Attention
Maximizing Minimalism
How many different kinds of minimalism can you juggle at the same time?
Posted August 22, 2014
There are many ways to be a minimalist. And each kind can add a lot of value to your life.
You can be a “stuff minimalist” and try to get by with less stuff.
You can be an “open loop minimalist” and try to get by with fewer thoughts running around in your mind.
You can be an “expense minimalist” and try to get by on less money.
You can be a “decision minimalist” and try to make fewer decisions each day -- especially decisions about things outside of your area of expertise or core creative endeavors.
You can be a “distraction minimalist” and try to create an environment for yourself that allows for maximal focus.
You can be a “motivational friction minimalist” and try to create a lifestyle that fits your natural desires better so you can operate with more passion and less willpower.
You can be an “interpersonal conflict minimalist” and try to strike new social agreements with people so there’s less drama in your life.
You can be a “hassle minimalist” and try to reduce the number of steps it takes to get things done.
You can be a “commitment minimalist” and reduce the number of promises you make (which tends to reduce motivational friction and interpersonal conflict as well).
You can be a “wasted moment minimalist” and try to reduce the amount of time spent on things that are unimportant to you.
You can be an “aspirational minimalist” and get rid of your bucket lists.
You can be a “coordination cost minimalist” and try to reduce the amount of time and energy spent scheduling, negotiating, and making your actions work smoothly with the actions of others.
You can be an “expectation minimalist” and lower your expectations for yourself, the natural world, and everyone around you.
All of these minimalisms promise freedom. We can get more done, save more money, and think more clearly when we don’t have so many things, commitments, open loops and negative emotions running through our lives.
But you might run into complications when you try your hand at . . . . . .
Mixing Minimalisms
Many of these minimalisms work quite well together much of the time. But that’s not always the case. From time to time, when we try to promote one form of minimalism, we will frustrate another.
If you live in the suburbs with a spouse, two children, and two cars, reducing the number of cars will promote “stuff minimalism” but work against “coordination cost minimalism”, because now you’ll have to schedule and negotiate the use of the single car. (If you try to reduce the number of children, you’ll have even bigger problems.)
If you try to save money with a cheaper car, you can wind up wasting time, increasing hassle, and increasing the number of tough decisions you need to make.
If you clip coupons, you’re saving money but wasting time and increasing hassle.
If you want to move to a smaller house closer to a bus line, you might promote all kinds of minimalism, but, if your partner doesn’t want to move, you will frustrate your desire for “interpersonal conflict minimalism.”
And by aspiring to move when it’s not likely to happen, you’ll be frustrating your “aspirational minimalism” as well.
Quite often we can’t minimize everything at once.

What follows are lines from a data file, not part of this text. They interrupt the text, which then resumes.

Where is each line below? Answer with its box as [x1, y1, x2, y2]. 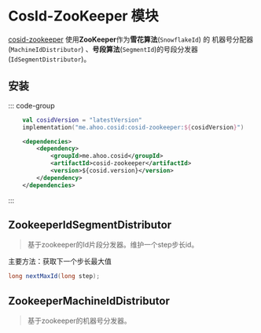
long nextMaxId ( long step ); [8, 273, 101, 280]
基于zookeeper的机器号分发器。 [27, 316, 131, 326]
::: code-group [8, 101, 55, 110]
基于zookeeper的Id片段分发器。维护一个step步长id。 [27, 240, 199, 250]
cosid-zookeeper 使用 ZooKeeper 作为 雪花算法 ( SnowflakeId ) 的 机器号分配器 [8, 35, 254, 44]
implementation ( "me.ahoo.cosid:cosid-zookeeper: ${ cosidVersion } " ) [22, 123, 244, 131]
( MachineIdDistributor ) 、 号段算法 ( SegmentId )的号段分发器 [8, 44, 198, 53]
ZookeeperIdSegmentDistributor [8, 218, 172, 232]
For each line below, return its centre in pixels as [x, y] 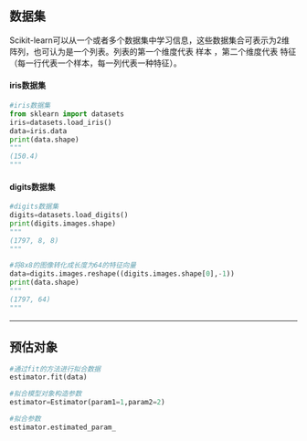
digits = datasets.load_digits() [69, 215]
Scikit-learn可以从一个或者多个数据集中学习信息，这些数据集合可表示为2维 [150, 40]
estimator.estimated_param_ [63, 427]
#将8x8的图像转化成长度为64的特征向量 [73, 266]
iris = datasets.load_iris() [61, 122]
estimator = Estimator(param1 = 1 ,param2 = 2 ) [88, 403]
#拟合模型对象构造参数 [46, 394]
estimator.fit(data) [49, 377]
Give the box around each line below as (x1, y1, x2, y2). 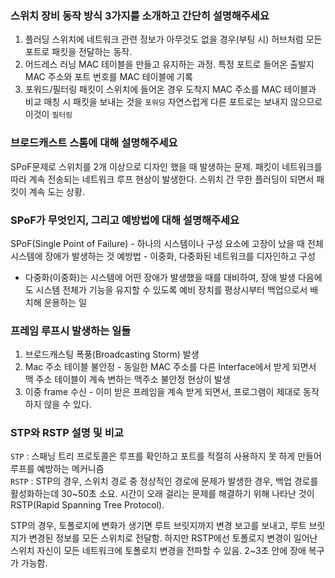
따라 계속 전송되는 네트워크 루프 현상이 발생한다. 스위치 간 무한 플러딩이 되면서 (10, 173, 315, 185)
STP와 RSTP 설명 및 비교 (10, 426, 124, 440)
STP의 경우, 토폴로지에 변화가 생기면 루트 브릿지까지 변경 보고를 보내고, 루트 (10, 520, 307, 532)
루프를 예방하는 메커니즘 (10, 463, 105, 475)
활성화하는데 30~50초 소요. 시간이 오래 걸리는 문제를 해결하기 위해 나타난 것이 (10, 488, 315, 500)
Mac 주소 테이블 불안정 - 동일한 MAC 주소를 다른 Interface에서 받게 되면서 (24, 361, 317, 373)
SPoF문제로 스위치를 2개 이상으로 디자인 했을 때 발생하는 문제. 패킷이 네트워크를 (10, 160, 323, 172)
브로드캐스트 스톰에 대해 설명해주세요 (10, 136, 178, 150)
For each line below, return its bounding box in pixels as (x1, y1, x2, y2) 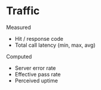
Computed (6, 53, 32, 60)
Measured (6, 24, 31, 31)
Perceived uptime (14, 77, 58, 84)
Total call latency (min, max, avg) (14, 41, 96, 49)
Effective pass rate (14, 70, 61, 78)
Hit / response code (14, 35, 64, 42)
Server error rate (14, 64, 56, 72)
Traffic (6, 4, 40, 18)
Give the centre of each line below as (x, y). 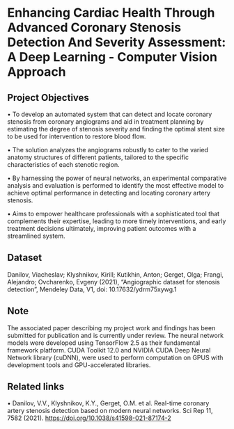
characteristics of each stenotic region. (63, 164)
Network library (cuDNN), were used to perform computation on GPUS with (115, 357)
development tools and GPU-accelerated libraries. (79, 365)
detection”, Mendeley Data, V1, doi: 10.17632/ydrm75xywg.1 (92, 289)
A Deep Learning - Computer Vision (112, 57)
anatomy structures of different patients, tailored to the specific (98, 157)
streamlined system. (36, 236)
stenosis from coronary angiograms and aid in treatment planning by (106, 122)
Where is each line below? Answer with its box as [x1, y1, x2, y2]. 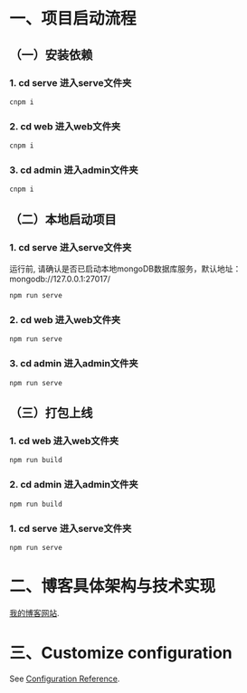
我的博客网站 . [9, 607, 61, 618]
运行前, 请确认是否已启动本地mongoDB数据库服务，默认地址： [9, 263, 242, 274]
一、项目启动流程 [9, 8, 138, 29]
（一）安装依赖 [9, 47, 93, 62]
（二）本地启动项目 [9, 212, 117, 227]
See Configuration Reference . [9, 673, 120, 684]
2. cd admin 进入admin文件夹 [9, 479, 138, 491]
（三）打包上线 [9, 405, 93, 421]
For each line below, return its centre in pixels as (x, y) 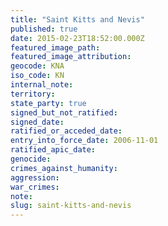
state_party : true (48, 103)
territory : (33, 94)
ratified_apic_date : (53, 150)
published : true (44, 29)
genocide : (31, 159)
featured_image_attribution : (71, 57)
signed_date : (37, 122)
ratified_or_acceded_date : (66, 131)
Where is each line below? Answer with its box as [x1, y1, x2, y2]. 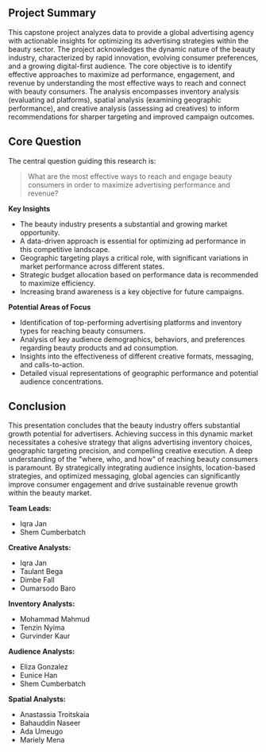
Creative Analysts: [8, 543, 71, 552]
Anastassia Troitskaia [19, 710, 90, 719]
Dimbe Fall [19, 576, 55, 585]
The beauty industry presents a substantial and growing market [19, 219, 228, 229]
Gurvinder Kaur [19, 631, 71, 641]
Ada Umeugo [19, 727, 64, 736]
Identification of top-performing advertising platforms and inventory [19, 317, 242, 327]
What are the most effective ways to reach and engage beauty [27, 171, 233, 181]
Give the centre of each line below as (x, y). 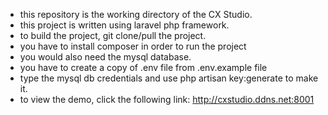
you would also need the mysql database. (105, 57)
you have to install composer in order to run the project (133, 46)
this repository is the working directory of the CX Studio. (136, 14)
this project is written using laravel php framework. (124, 25)
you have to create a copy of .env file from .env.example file (143, 67)
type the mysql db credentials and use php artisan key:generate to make (169, 78)
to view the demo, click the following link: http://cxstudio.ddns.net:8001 (167, 99)
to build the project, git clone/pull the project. (113, 35)
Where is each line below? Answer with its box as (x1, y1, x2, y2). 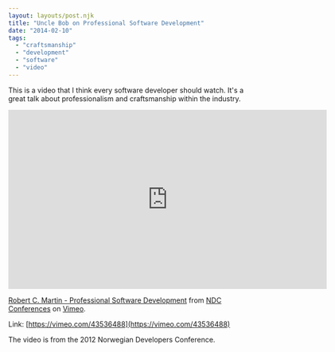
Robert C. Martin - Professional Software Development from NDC (8, 295, 222, 305)
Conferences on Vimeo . (8, 303, 86, 313)
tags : (8, 33, 26, 42)
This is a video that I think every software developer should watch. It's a (8, 85, 244, 95)
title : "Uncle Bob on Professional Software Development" (8, 19, 205, 27)
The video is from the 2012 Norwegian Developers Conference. (8, 334, 216, 344)
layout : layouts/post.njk (8, 11, 94, 20)
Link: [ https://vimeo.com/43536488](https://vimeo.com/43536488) (8, 319, 231, 329)
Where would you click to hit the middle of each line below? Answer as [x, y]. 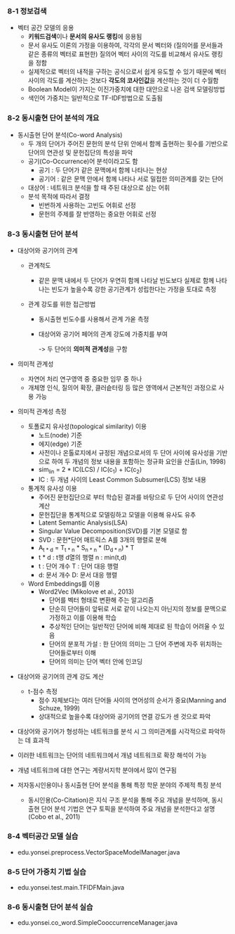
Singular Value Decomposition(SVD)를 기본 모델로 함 [113, 531]
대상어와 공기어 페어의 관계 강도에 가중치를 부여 [103, 334]
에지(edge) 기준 [60, 444]
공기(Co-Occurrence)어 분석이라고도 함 [83, 161]
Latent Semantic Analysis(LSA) [83, 523]
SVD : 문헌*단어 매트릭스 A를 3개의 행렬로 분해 [102, 539]
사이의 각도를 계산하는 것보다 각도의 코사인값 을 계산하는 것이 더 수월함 [123, 81]
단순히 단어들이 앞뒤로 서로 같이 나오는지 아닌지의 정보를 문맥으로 [138, 609]
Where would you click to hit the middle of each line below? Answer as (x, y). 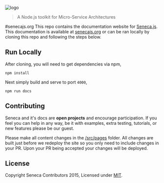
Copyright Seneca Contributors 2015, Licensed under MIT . (64, 175)
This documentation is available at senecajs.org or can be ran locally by (77, 32)
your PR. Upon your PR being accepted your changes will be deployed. (77, 148)
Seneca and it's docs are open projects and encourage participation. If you (81, 118)
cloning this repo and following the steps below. (53, 37)
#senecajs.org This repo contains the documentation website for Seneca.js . (81, 26)
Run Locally (23, 52)
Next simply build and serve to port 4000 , (46, 82)
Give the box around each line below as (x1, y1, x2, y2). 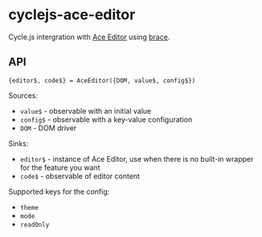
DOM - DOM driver (19, 123, 77, 133)
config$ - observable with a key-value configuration (19, 114, 193, 124)
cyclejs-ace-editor (8, 6, 136, 24)
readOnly (19, 220, 50, 229)
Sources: (8, 90, 39, 100)
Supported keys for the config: (8, 187, 110, 196)
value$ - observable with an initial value (19, 106, 152, 115)
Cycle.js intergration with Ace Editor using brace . (8, 32, 170, 42)
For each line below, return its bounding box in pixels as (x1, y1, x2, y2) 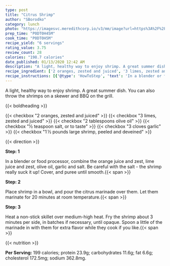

We have to make trade-offs.
And this urge toward minimalism, which promised so much freedom at first glance, begins to look like yet another trap, and yet another source of frustrated expectations, complications, hassles, interpersonal-conflict, and endless to-do lists.
Merging Minimalisms
Still minimalism feels like a good impulse. Removing obstacles from our lives has to be a good thing, right? So let’s try to simplify it some. (At the very least we’ll scratch an itch for conceptual minimalism.)
Perhaps minimalism isn’t primarily about minimizing the amount of stuff we own. Maybe at its core it’s more about maximizing the amount of time, attention, and energy we have available for the most important things in our lives.
In fact, perhaps our primary goal should be a maximizing goal:
Maximizing Goal of Minimalism: Try to maximize the amount of time, attention, and energy you have available for the most important things in your life.
Isn’t that what we’re really after? Aren’t we attracted to the idea of getting rid of stuff, because having too much of it steals time, attention, and energy from more important things whenever some of our stuff breaks, needs cleaning, distracts us, or otherwise gets in the way?
And can’t similar things be said for all the other kinds of minimalism?
Now this maximizing goal doesn’t eliminate our need for minimizing activities. Minimizing is just as important as ever. In fact, at some points in our lives, getting rid of things, drama, expectations, aspirations or unwise commitments will be the single most important way to reach our maximizing goal.
We still need something like the following minimizing strategy:
Minimizing Strategy of Minimalism: From time to time consider whether you can increase the amount of time, attention and energy you have available for the most important things in your life through the reduction or elimination of: stuff, commitments, open loops, aspirations, distractions, expectations, expenses, drama, motivational friction, hassle, etc.
If we think of things this way, we can still appreciate the immense value of all the different kinds of minimalism, but we can be less rigid about any one form of minimalism. We don’t have to agonize over paying for a service or acquiring a new possession on that odd occasion when the net effect is to give us more time, attention, and energy for what really matters.